« Une « bonne école » […] est d’abord nourrie de gens engagés, capables d’identifier l’en- semble des problèmes sociaux et politiques qui font obstacle aux progrès des élèves et de la société, et surtout capables de lutter pour améliorer ces conditions sans lesquelles les efforts pédagogiques finissent pas s’effriter ».
Cette « bonne école », celle à laquelle aspire Véronique Decker, c’est une école populaire et engagée. C’est un lieu dans lequel les pratiques pédagogiques ne suffisent pas et qui nécessite par conséquent l’implication sociale et politique de ces agents. Il s’agit d’une école dans laquelle chacun-e prend conscience que nous ne sommes pas seulement des enseignant-e-s en classe. Chaque acteur-trice de l’éducation : les profs et les parents, l’État et les associations, sans oublier les élèves travaillent pour comprendre pourquoi l’école est en échec et ce qu’il convient de faire pour l’émancipation de toutes et tous.
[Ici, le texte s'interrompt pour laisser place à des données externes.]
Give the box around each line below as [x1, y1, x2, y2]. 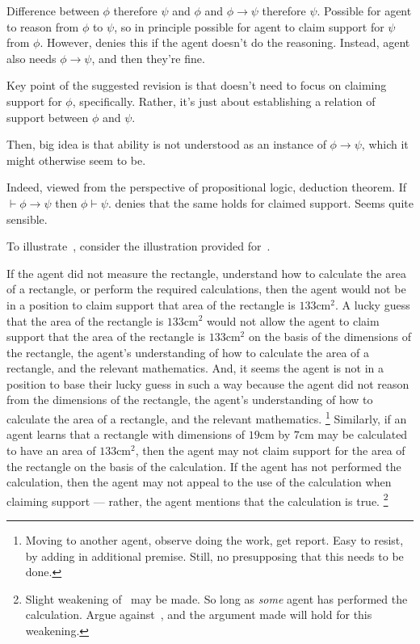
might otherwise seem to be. [6, 151, 146, 168]
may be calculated [317, 426, 408, 443]
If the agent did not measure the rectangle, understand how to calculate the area [6, 264, 406, 281]
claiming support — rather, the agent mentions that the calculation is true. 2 [6, 490, 388, 509]
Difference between [6, 2, 99, 19]
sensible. [6, 210, 48, 227]
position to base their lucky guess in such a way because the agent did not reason [6, 375, 409, 392]
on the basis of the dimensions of [248, 328, 411, 345]
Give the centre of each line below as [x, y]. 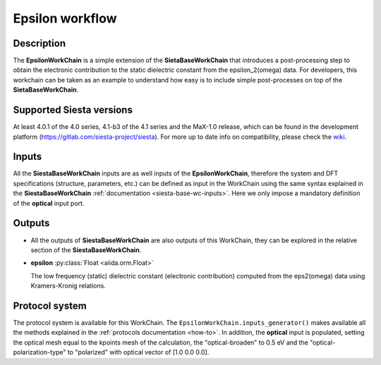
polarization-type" [40, 352]
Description [40, 43]
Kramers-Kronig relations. [68, 286]
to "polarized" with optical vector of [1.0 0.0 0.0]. [138, 352]
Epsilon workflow [65, 18]
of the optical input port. [49, 203]
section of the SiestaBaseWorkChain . [86, 249]
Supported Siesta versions [73, 110]
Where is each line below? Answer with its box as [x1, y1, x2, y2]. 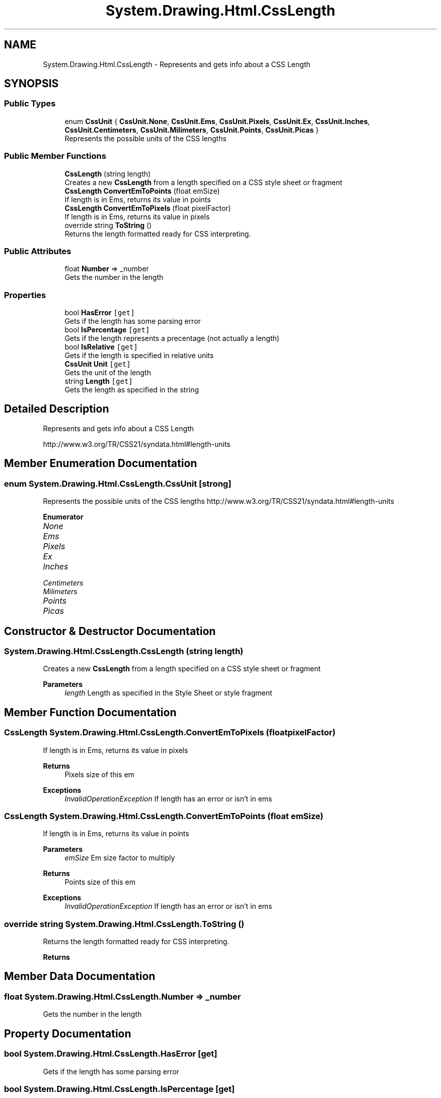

Après Trop classe ! paru en 2015, Véronique Decker propose, dans cette nouvelle compilation d’anecdotes faussement naïves, un panorama diachronique toujours saisissant de l’enseignement en Seine Saint-Denis. Elle réussit à rendre universelles les situations quotidiennes d’une école de Bobigny qui ne le sont pourtant pas, et cela avec une vive acuité politique. Quand l’auteure nous parle du prétendu défaut des parents face au suivi de leurs enfants, c’est pour mieux dénoncer la précarité généralisée des classes populaires produite par le système économique. Quand elle parle de l’organisation d’une classe de neige c’est pour mieux démontrer qu’il ne s’agit pas de vacances supplémentaires pour fonctionnaires en mal d’air pur, mais bien d’un engagement important non rémunéré en heure supplémentaire. Il s’agit donc toujours pour elle de déconstruire les préjugés et les idées reçues prétendument de bon sens pour mieux rapprocher celles et ceux qui doivent faire réussir l’École.
Ce court livre pourrait parfois apparaître comme un riche bilan de carrière au service des élèves de Bobigny et d’ailleurs, mais c’est aussi une ligne de perspective au pré- sent et à venir pour tous et toutes les enseignant-e-s. Ce texte est à la fois lucide sur les batailles que nous avons perdues et très clair sur celles que nous devons mener et gagner pour retrouver le seul bon chemin selon Véronique Decker : « celui d’une école émancipatrice, dont le résultat ne soit pas la bienveillance mais l’apprentissage de l’action citoyenne dans toutes les dimensions du combat social :
la justice, l’équité, la solidarité entre tous ».